Cloud Paralleled File System (CPFS) is a type of parallel file system provided by Alibaba Cloud. CPFS stores data across multiple data nodes in a cluster and allows data to be simultaneously accessed by multiple clients. Therefore, CPFS can provide data storage services with high input/output operations per second (IOPS), high throughput, and low latency for large, high-performance computing clusters. This topic describes how to configure a shared CPFS volume.

Background information

Data scientists may need to keep their data or retrieve the same copy of training data. To meet this requirement, we recommend that you configure a shared NAS volume and mount it to the runtime where you use Arena to submit jobs. This prevents data loss because code and data stored in the shared NAS volume are not deleted with containers.

You can allow the developers in a team to share the same storage pool. If you have declared a shared NAS volume and specified the path that is used to mount the volume, the shared NAS volume is automatically mounted to the specified path. After the shared NAS volume is mounted, you can use data and code stored in the volume by specifying the --data parameter each time you submit a job.

In Kubernetes, storage volumes are declared by using persistent volumes (PVs) and persistent volume claims (PVCs). As the administrator of a Kubernetes cluster, you must create a PVC for each data scientist in your team. For example, User A and User B can mount their PVs to the same NAS volume or Cloud Paralleled File System (CPFS). However, the PVs must be mounted to different subdirectories to isolate the runtimes of User A and User B.

Step 1: Create a CPFS file system

For more information about how to create a CPFS file system, see Create a file system.
Note

When you create a CPFS file system, set the region, Virtual Private Cloud (VPC) network and VSwitches to those of the target cluster of Alibaba Cloud Container Service for Kubernetes (ACK).

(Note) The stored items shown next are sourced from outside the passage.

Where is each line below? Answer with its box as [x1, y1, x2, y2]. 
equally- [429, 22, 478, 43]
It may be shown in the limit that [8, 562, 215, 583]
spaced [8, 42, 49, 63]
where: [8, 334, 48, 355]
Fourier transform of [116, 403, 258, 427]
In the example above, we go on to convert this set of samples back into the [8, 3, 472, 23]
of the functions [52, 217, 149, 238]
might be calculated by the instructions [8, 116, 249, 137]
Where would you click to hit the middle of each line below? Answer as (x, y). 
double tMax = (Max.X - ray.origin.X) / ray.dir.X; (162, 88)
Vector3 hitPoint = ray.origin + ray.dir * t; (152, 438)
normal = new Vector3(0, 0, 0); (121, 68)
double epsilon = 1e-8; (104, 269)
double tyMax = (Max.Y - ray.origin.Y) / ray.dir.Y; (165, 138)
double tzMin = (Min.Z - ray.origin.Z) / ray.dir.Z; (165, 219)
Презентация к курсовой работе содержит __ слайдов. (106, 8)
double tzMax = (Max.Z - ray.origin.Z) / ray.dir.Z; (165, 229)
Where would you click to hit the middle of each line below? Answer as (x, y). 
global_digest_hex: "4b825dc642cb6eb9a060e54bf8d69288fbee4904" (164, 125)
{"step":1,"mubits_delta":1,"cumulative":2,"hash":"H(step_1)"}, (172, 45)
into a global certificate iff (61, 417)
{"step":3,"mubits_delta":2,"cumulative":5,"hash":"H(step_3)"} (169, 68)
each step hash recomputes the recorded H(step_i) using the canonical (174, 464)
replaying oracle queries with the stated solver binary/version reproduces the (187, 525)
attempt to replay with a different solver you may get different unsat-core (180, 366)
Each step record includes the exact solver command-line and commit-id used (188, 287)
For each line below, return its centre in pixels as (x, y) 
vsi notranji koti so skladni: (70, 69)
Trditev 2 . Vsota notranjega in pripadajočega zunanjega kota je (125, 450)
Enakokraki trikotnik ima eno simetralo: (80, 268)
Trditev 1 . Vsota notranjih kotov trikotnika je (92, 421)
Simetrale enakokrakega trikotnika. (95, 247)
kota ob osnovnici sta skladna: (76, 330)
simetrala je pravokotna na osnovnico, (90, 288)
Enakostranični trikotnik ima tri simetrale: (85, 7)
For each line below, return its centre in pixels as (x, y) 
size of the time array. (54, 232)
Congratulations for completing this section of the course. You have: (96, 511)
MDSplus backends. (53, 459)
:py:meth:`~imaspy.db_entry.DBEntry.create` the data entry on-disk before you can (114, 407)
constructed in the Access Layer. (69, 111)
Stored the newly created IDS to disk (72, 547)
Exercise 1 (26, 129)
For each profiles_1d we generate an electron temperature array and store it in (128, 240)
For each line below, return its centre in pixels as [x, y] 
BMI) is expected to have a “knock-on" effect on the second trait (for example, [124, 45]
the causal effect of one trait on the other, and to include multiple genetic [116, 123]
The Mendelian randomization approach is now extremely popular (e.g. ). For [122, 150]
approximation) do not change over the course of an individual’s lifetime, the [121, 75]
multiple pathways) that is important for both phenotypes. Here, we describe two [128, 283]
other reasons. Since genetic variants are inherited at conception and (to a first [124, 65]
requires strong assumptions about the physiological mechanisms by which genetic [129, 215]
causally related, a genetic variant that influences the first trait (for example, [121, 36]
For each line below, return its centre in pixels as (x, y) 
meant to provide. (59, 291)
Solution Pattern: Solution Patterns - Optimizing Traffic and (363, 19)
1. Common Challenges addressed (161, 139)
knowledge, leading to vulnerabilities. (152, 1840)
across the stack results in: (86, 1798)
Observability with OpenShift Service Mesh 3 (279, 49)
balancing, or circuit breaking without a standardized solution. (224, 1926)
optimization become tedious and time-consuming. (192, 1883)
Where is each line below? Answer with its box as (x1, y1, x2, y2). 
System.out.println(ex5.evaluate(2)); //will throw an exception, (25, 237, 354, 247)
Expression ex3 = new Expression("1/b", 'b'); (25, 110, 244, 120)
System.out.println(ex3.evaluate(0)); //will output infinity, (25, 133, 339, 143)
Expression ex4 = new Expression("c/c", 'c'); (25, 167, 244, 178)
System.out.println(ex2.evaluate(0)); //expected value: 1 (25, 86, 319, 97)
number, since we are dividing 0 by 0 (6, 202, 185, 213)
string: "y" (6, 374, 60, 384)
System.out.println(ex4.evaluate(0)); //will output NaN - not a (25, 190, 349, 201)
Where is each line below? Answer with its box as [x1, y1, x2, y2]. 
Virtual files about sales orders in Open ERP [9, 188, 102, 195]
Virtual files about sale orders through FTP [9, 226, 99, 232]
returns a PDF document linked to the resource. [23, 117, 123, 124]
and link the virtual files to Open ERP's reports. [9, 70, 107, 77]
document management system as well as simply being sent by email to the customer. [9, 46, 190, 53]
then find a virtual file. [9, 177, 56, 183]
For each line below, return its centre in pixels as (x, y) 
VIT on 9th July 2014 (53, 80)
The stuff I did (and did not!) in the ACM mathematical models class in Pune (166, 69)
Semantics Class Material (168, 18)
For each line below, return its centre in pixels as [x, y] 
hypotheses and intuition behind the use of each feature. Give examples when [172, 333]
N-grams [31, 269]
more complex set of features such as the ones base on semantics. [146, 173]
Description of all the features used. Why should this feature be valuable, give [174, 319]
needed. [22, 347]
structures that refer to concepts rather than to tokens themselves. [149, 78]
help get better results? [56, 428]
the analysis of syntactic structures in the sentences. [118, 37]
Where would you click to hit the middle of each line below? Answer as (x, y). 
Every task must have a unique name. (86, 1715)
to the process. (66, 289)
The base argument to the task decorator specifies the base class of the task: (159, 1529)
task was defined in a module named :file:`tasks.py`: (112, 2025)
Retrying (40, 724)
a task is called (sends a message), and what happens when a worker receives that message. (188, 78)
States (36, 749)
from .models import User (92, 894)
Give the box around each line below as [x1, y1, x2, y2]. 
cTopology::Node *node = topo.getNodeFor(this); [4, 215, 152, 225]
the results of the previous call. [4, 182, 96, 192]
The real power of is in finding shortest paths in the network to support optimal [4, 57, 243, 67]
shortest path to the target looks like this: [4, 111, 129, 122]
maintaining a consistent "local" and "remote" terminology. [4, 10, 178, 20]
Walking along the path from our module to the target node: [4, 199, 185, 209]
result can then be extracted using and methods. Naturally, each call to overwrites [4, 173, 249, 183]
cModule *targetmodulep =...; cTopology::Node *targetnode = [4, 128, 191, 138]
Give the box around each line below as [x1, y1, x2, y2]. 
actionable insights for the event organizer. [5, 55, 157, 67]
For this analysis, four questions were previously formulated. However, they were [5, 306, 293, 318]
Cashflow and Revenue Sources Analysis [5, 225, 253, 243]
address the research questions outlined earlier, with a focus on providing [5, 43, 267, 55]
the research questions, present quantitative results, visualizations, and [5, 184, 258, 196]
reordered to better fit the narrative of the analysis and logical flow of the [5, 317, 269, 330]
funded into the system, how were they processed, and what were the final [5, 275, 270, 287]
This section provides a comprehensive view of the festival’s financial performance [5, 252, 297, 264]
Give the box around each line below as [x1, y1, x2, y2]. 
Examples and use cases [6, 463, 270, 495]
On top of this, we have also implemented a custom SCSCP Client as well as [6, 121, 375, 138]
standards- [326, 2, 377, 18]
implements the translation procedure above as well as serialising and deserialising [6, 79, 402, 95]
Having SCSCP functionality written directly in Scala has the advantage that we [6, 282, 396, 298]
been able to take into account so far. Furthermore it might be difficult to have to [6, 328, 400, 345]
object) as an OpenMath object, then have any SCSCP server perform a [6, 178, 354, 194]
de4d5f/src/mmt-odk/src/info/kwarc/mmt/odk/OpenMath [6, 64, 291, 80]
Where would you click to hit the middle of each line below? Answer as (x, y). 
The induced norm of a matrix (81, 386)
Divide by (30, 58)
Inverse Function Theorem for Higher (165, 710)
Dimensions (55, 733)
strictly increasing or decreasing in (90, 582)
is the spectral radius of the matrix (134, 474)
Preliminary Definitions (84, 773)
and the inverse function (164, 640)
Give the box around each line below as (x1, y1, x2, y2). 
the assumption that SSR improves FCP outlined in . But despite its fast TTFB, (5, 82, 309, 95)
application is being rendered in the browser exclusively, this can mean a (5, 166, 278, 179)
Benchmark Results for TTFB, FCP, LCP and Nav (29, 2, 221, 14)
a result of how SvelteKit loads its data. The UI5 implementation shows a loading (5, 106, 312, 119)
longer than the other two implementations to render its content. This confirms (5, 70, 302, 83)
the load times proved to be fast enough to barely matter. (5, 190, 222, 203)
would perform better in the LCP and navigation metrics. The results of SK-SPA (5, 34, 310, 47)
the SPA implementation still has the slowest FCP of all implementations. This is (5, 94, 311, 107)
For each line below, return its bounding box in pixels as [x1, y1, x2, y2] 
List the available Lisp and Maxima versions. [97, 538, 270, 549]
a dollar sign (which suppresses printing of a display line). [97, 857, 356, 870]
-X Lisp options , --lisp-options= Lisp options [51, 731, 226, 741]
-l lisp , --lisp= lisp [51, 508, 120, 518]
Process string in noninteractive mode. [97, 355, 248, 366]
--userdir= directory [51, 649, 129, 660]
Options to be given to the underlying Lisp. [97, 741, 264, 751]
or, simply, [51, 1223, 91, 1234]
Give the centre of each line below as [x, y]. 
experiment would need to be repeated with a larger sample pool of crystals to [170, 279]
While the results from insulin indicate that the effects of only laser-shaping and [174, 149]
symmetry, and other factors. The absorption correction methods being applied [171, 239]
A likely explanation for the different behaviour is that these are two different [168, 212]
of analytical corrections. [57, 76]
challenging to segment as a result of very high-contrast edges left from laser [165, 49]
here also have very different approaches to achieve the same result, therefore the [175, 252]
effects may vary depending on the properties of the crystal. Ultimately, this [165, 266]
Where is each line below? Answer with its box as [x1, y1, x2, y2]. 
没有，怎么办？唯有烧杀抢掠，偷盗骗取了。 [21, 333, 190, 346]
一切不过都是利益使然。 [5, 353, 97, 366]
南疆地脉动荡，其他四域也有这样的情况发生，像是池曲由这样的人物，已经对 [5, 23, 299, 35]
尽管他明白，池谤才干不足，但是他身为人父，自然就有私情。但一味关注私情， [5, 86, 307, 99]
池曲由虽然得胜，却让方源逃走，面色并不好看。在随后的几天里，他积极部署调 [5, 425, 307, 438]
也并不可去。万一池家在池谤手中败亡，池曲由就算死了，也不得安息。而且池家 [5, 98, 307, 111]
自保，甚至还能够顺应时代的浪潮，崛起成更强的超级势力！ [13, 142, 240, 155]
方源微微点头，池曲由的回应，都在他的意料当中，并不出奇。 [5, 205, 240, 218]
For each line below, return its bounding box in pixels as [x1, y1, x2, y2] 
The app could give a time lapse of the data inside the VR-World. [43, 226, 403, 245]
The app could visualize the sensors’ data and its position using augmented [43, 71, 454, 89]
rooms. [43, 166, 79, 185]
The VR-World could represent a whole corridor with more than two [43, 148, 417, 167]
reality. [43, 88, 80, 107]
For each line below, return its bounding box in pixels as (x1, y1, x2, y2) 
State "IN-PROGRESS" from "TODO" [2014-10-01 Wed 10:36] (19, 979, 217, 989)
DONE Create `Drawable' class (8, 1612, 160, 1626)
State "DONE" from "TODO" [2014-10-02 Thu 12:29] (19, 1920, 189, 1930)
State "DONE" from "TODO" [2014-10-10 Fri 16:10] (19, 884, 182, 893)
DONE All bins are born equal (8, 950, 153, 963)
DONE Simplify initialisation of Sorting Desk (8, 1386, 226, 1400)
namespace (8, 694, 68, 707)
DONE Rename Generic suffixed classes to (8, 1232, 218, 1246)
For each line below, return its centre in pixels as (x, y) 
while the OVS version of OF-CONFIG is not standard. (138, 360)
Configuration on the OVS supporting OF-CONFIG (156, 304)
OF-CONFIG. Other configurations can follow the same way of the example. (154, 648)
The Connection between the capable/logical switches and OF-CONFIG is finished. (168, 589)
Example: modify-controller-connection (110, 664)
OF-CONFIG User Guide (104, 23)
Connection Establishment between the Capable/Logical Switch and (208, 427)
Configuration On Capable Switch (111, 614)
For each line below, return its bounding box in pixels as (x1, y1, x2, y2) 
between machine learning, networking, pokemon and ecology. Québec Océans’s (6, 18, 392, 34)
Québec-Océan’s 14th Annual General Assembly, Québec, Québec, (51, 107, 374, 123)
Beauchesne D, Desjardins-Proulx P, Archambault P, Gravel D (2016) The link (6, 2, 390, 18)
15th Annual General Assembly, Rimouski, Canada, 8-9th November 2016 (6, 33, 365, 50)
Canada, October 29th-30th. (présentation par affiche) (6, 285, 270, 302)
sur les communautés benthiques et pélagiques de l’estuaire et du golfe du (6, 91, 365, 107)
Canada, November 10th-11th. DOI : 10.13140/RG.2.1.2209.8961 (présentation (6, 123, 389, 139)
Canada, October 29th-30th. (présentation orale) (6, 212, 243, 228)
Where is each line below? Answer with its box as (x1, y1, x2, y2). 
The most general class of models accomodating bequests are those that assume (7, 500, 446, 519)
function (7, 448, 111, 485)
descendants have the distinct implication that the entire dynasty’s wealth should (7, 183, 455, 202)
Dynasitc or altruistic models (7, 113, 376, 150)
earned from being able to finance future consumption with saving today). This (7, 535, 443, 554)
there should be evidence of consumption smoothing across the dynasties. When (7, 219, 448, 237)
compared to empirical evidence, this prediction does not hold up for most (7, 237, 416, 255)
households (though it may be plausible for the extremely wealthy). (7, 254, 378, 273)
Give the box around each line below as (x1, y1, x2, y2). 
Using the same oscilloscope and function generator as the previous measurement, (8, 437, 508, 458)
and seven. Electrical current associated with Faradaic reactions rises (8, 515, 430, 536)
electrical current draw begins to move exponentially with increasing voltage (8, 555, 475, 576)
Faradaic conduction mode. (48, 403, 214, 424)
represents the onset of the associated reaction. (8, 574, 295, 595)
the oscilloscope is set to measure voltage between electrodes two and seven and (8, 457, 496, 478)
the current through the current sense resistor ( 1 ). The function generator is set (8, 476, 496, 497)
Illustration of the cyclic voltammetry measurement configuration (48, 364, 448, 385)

Step 2: Add a mount target

  1. Log on to the NAS console.
  2. In the left-side navigation pane, choose File System > File System List.
  3. Find the newly created CPFS file system and click Management in the Operations column.
    On the Basic Information tab, you can view the ID and mount target of the newly created file system.CPFS

Step 3: Create a PV and a PVC for the target ACK cluster

  1. Log on to the ACK console.
  2. In the left-side navigation pane, choose Applications > Deployments.
  3. In the upper-right corner of the Deployments page, click Create from Template.
    Select the target cluster from the Cluster drop-down list, select the target namespace from the Namespace drop-down list, and select from the Sample Template drop-down list.
    Copy the following content to the template:
    apiVersion: v1
    kind: PersistentVolume
    metadata:
      name: pv-cpfs
      labels:
        alicloud-pvname: pv-cpfs
    spec:
      capacity:
        storage: 500Gi
      accessModes:
        - ReadWriteMany
      flexVolume:
        driver: "alicloud/cpfs"
        options:
          server: "cpfs-xxxxx.cn-huhehaote.cpfs.nas.aliyuncs.com@tcp:/08fba53c"
          fileSystem: "cpfs-08fba53c"
          subPath: "tf_data"
    
    ---
    kind: PersistentVolumeClaim
    apiVersion: v1
    metadata:
      name: pv-cpfs
    spec:
      accessModes:
        - ReadWriteMany
      resources:
        requests:
          storage: 500Gi
      selector:
        matchLabels:
          alicloud-pvname: pv-cpfs
    Note

    Set the following parameters when you configure the persistent volume (PV) and persistent volume claim (PVC):

    • server: Enter the mount target of the CPFS file system that is obtained in Step 2.
    • fileSystem: Enter the ID of the CPFS file system.
    • subPath: Enter tf_data.
  4. Click Create.
    After the PV and PVC are created, you can find the PV in the Persistent Volumes list and the PVC in the Persistent Volume Claims list.